Prêt à investir 50% du coût total dans ce projet historique est ambitieux (record en tant que plus long gazoduc offshore du monde) les partenaires de la nigérian national Petroleum Company Limited et l’Office national des hydrocarbures et des mines (ONHYM) envisagent de financer conjointement le projet qui devrait coûter 25 milliards de dollars à parts égales (23 milliards d’euros).
Si le dossier du Gazoduc NGGP semble aller bon train, ce n’est pas le cas du TSGP, qui connait d’énormes difficultés dans son chantier alors que son exploitation était prévue pour le “premier trimestre 2023” au grand dam du régime sénile d’Alger qui essuie bévues sur bévues. En effet, pour qu’il soit quelque peu opérationnel, la construction du gazoduc se doit d’être pour le moins, à 70% achevée.
La raison ? le retard des travaux du projet est dû à des difficultés financières et sécuritaires. Financières, parce que la mauvaise gestion s’est traduite par une augmentation générale de la facture allant jusqu’à 570% de plus que prévu initialement. Il est donc légitime d’y trouver une incapacité à y injecter des fonds supplémentaires.
Face à cette situation, force est de constater également le retrait des entreprises chinoises qui auraient financé 85 % du projet de pipeline car le coût de sa réalisation a été gonflé de 570 % %. La Banque industrielle et commerciale de Chine et la China Export Insurance Agency auraient pourtant fourni 2,38 milliards de dollars de financement pour le projet d’un coût évalué à entre 12 milliards d’euros et 18 milliards d’euros.
Autre cause à la non-faisabilité de ce projet, les risques sécuritaires résultant des activités terroristes régionales- principalement causées par Boko Haram -. Mais le trajet du TSGP est jonché de zones où sont actifs de nombreux groupes armés (Mouvement pour l’émancipation du delta du Niger (Mend), Etat islamique en Afrique de l’Ouest, Wilayat al-Sahel de l’Etat islamique (également connue sous le nom d’Etat islamique au Grand Sahara) ainsi que la Jamaa Nuṣrat al-Islam wal-Muslimin (JNIM) au Niger et au Mali.

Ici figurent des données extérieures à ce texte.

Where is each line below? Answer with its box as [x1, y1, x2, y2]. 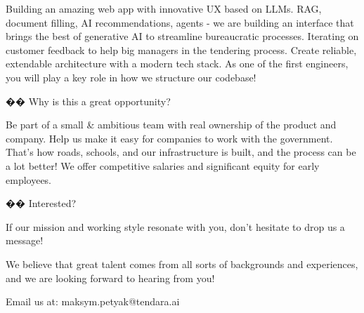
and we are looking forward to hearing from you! [6, 270, 215, 285]
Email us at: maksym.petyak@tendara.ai [6, 294, 180, 309]
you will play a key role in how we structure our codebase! [6, 69, 256, 84]
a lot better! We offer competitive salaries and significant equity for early [6, 158, 320, 173]
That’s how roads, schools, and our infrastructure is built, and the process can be [6, 145, 356, 159]
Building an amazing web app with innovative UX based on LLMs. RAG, [6, 1, 322, 15]
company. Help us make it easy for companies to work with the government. [6, 131, 333, 145]
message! [6, 233, 44, 248]
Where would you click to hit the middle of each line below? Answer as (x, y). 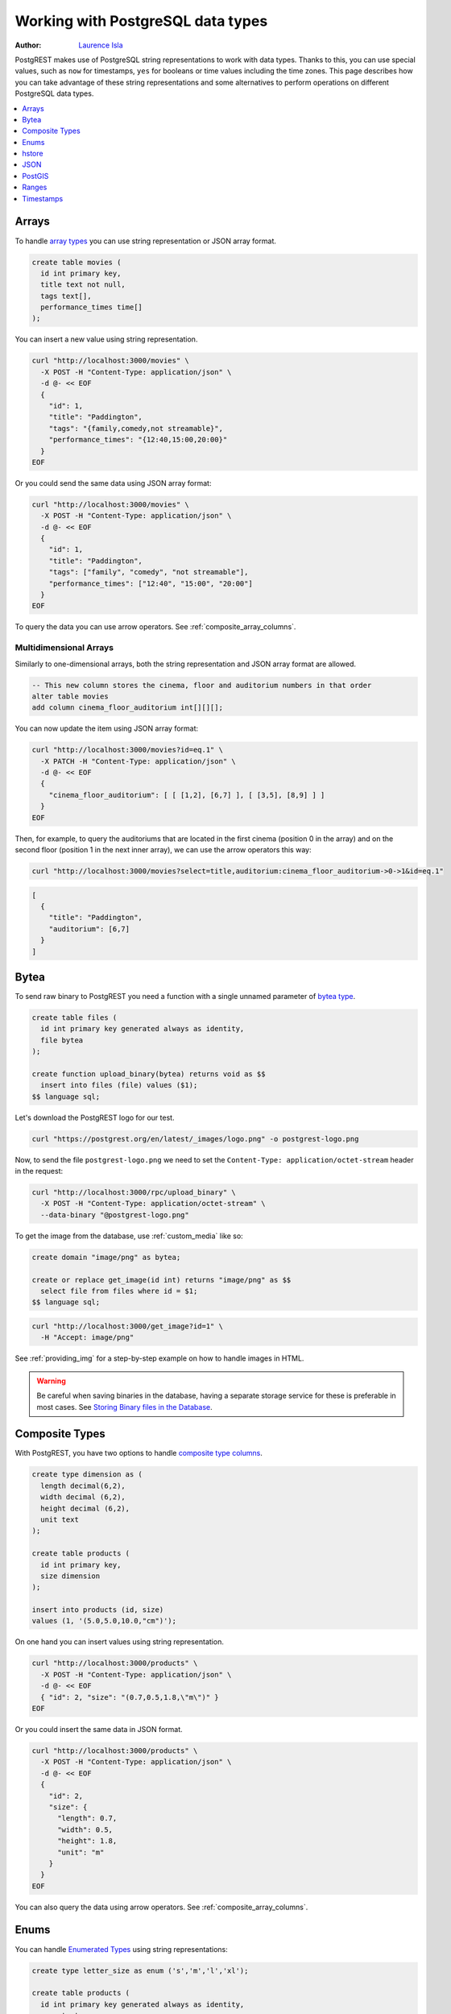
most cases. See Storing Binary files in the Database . (124, 1407)
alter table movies (70, 696)
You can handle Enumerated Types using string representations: (122, 1949)
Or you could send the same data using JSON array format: (113, 483)
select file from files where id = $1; (119, 1291)
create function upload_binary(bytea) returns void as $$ (149, 1074)
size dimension (70, 1576)
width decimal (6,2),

Le projet en plus d’être sujet à une grande vulnérabilité aux attaques djihadistes dans la zone sahélienne et saharienne recueille également l’hostilité de communautés locales qui se disent exploitées pour un projet dont elles ne tirent aucun avantage. Il est comme qui dirait un plouf ! dans le sable pas dans de l’eau océane.